Records contained in a dataset:
=======

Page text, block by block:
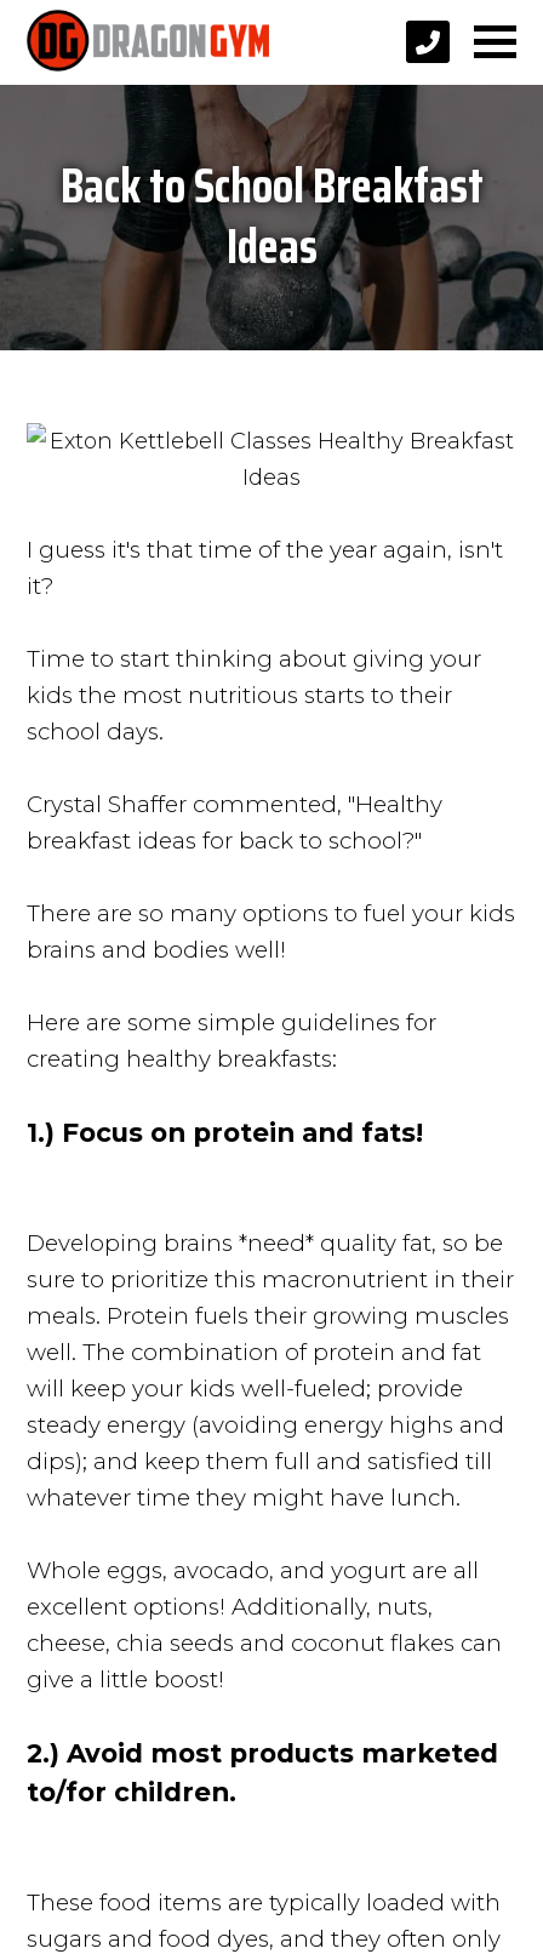
Back to School Breakfast
Ideas
I guess it's that time of the year again, isn't
it?
Time to start thinking about giving your
kids the most nutritious starts to their
school days.
Crystal Shaffer commented, "Healthy
breakfast ideas for back to school?"
There are so many options to fuel your kids
brains and bodies well!
Here are some simple guidelines for
creating healthy breakfasts:
1.) Focus on protein and fats!
Developing brains *need* quality fat, so be
sure to prioritize this macronutrient in their
meals. Protein fuels their growing muscles
well. The combination of protein and fat
will keep your kids well-fueled; provide
steady energy (avoiding energy highs and
dips); and keep them full and satisfied till
whatever time they might have lunch.
Whole eggs, avocado, and yogurt are all
excellent options! Additionally, nuts,
cheese, chia seeds and coconut flakes can
give a little boost!
2.) Avoid most products marketed
to/for children.
These food items are typically loaded with
sugars and food dyes, and they often only
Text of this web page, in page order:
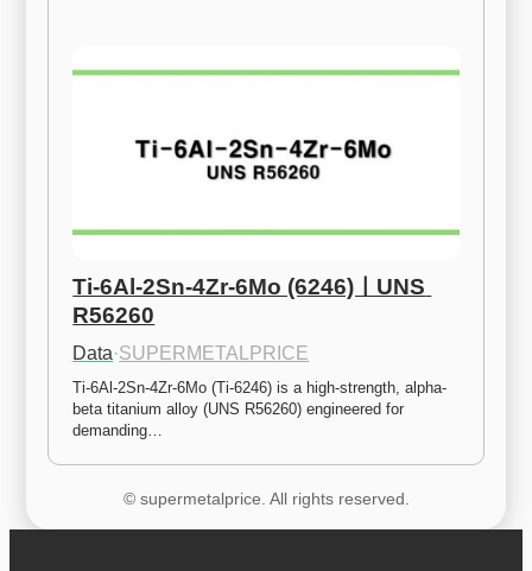
Ti-6Al-2Sn-4Zr-6Mo (6246)ㅣUNS
R56260
Data·SUPERMETALPRICE
Ti-6Al-2Sn-4Zr-6Mo (Ti-6246) is a high-strength, alpha-
beta titanium alloy (UNS R56260) engineered for
demanding…
© supermetalprice. All rights reserved.
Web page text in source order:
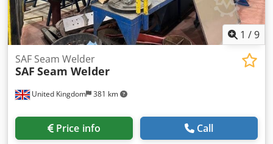
1 /9
United Kingdom 381 km
SAF Seam Welder
SAF Seam Welder
Price info Call
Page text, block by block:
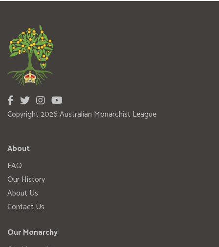
Copyright 2026 Australian Monarchist League
About
FAQ
Our History
About Us
Contact Us
Our Monarchy
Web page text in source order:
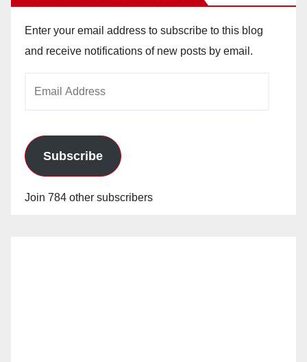
Enter your email address to subscribe to this blog
and receive notifications of new posts by email.
Subscribe
Join 784 other subscribers
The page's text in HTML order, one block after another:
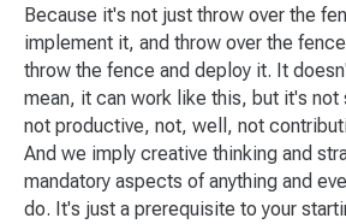
Because it's not just throw over the
implement it, and throw over the
throw the fence and deploy it. It
mean, it can work like this, but it's not
not productive, not, well, not
And we imply creative thinking and
mandatory aspects of anything and
do. It's just a prerequisite to your
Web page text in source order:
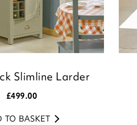
Slimline Larder
£499.00
TO BASKET
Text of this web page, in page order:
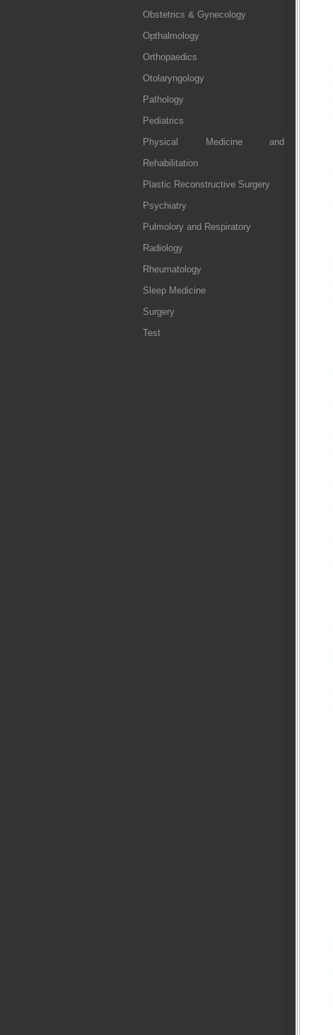
Obstetrics & Gynecology
Opthalmology
Orthopaedics
Otolaryngology
Pathology
Pediatrics
Physical Medicine and
Rehabilitation
Plastic Reconstructive Surgery
Psychiatry
Pulmolory and Respiratory
Radiology
Rheumatology
Sleep Medicine
Surgery
Test
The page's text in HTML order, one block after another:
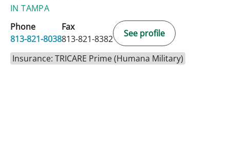
IN TAMPA
Phone
813-821-8038
Fax
813-821-8382
See profile
Insurance: TRICARE Prime (Humana Military)
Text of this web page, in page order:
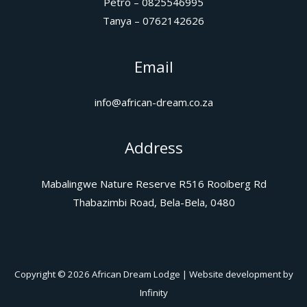
Tanya – 0762142626
Email
info@african-dream.co.za
Address
Mabalingwe Nature Reserve R516 Rooiberg Rd
Thabazimbi Road, Bela-Bela, 0480
Copyright © 2026 African Dream Lodge | Website development by
Infinity
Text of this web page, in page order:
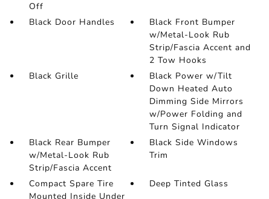
Off
Black Door Handles
Black Front Bumper
w/Metal-Look Rub
Strip/Fascia Accent and
2 Tow Hooks
Black Grille
Black Power w/Tilt
Down Heated Auto
Dimming Side Mirrors
w/Power Folding and
Turn Signal Indicator
Black Rear Bumper
w/Metal-Look Rub
Strip/Fascia Accent
Black Side Windows
Trim
Compact Spare Tire
Mounted Inside Under
Deep Tinted Glass
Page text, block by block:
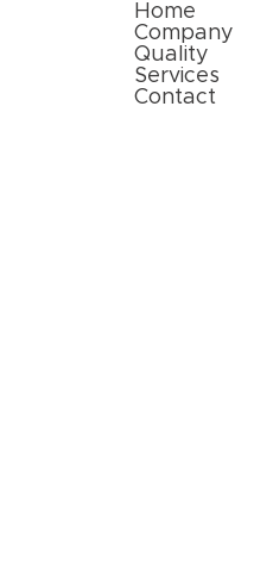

=======

# [What to do]
Repeat the data word for word, minus any pictures.

# [Response area]
Page text, block by block:
Back to School Breakfast
Ideas
I guess it's that time of the year again, isn't
it?
Time to start thinking about giving your
kids the most nutritious starts to their
school days.
Crystal Shaffer commented, "Healthy
breakfast ideas for back to school?"
There are so many options to fuel your kids
brains and bodies well!
Here are some simple guidelines for
creating healthy breakfasts:
1.) Focus on protein and fats!
Developing brains *need* quality fat, so be
sure to prioritize this macronutrient in their
meals. Protein fuels their growing muscles
well. The combination of protein and fat
will keep your kids well-fueled; provide
steady energy (avoiding energy highs and
dips); and keep them full and satisfied till
whatever time they might have lunch.
Whole eggs, avocado, and yogurt are all
excellent options! Additionally, nuts,
cheese, chia seeds and coconut flakes can
give a little boost!
2.) Avoid most products marketed
to/for children.
These food items are typically loaded with
sugars and food dyes, and they often only
Text of this web page, in page order:
Ti-6Al-2Sn-4Zr-6Mo (6246)ㅣUNS
R56260
Data·SUPERMETALPRICE
Ti-6Al-2Sn-4Zr-6Mo (Ti-6246) is a high-strength, alpha-
beta titanium alloy (UNS R56260) engineered for
demanding…
© supermetalprice. All rights reserved.
Web page text in source order:
1 /9
United Kingdom 381 km
SAF Seam Welder
SAF Seam Welder
Price info Call
Page text, block by block:
Copyright 2026 Australian Monarchist League
About
FAQ
Our History
About Us
Contact Us
Our Monarchy
Web page text in source order:
Enter your email address to subscribe to this blog
and receive notifications of new posts by email.
Subscribe
Join 784 other subscribers
The page's text in HTML order, one block after another:
Because it's not just throw over the
implement it, and throw over the
throw the fence and deploy it. It
mean, it can work like this, but it's not
not productive, not, well, not
And we imply creative thinking and
mandatory aspects of anything and
do. It's just a prerequisite to your
Web page text in source order:
Slimline Larder
£499.00
TO BASKET
Text of this web page, in page order:
Obstetrics & Gynecology
Opthalmology
Orthopaedics
Otolaryngology
Pathology
Pediatrics
Physical Medicine and
Rehabilitation
Plastic Reconstructive Surgery
Psychiatry
Pulmolory and Respiratory
Radiology
Rheumatology
Sleep Medicine
Surgery
Test
The page's text in HTML order, one block after another:
IN TAMPA
Phone
813-821-8038
Fax
813-821-8382
See profile
Insurance: TRICARE Prime (Humana Military)
Text of this web page, in page order:
Tanya – 0762142626
Email
info@african-dream.co.za
Address
Mabalingwe Nature Reserve R516 Rooiberg Rd
Thabazimbi Road, Bela-Bela, 0480
Copyright © 2026 African Dream Lodge | Website development by
Infinity
Text of this web page, in page order:
Off
Black Door Handles
Black Front Bumper
w/Metal-Look Rub
Strip/Fascia Accent and
2 Tow Hooks
Black Grille
Black Power w/Tilt
Down Heated Auto
Dimming Side Mirrors
w/Power Folding and
Turn Signal Indicator
Black Rear Bumper
w/Metal-Look Rub
Strip/Fascia Accent
Black Side Windows
Trim
Compact Spare Tire
Mounted Inside Under
Deep Tinted Glass
Page text, block by block:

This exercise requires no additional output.